How to complete this task :: Among the records below, which lines contain the string "Traveller"? Report them.

Available data ::
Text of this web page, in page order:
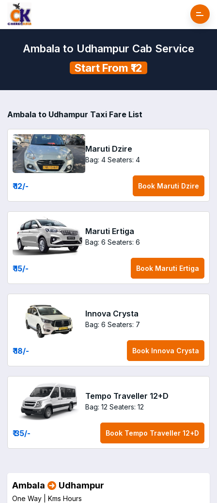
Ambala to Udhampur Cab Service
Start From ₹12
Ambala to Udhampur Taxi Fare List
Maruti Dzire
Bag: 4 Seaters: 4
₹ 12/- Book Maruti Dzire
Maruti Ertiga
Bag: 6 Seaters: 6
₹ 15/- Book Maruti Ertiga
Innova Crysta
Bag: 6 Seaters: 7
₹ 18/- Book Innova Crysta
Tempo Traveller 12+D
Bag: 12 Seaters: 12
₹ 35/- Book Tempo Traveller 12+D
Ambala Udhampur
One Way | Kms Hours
---
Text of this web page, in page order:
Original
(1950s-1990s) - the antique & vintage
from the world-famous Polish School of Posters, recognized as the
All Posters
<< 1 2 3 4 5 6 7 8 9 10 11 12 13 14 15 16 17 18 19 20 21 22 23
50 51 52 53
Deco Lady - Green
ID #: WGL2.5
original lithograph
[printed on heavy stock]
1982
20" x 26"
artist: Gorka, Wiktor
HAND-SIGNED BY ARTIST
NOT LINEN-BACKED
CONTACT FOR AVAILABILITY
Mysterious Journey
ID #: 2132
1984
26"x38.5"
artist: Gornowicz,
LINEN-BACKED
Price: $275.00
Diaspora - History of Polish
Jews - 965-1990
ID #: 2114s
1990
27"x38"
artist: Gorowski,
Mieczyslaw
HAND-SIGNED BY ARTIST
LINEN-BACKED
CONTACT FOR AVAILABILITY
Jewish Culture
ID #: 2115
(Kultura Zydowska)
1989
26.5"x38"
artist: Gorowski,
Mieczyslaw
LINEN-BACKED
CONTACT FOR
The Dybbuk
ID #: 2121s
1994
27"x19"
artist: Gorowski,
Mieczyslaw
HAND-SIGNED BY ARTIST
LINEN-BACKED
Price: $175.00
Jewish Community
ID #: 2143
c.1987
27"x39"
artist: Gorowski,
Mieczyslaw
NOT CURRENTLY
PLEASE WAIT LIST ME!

Response ::
Tempo Traveller 12+D
₹ 35/- Book Tempo Traveller 12+D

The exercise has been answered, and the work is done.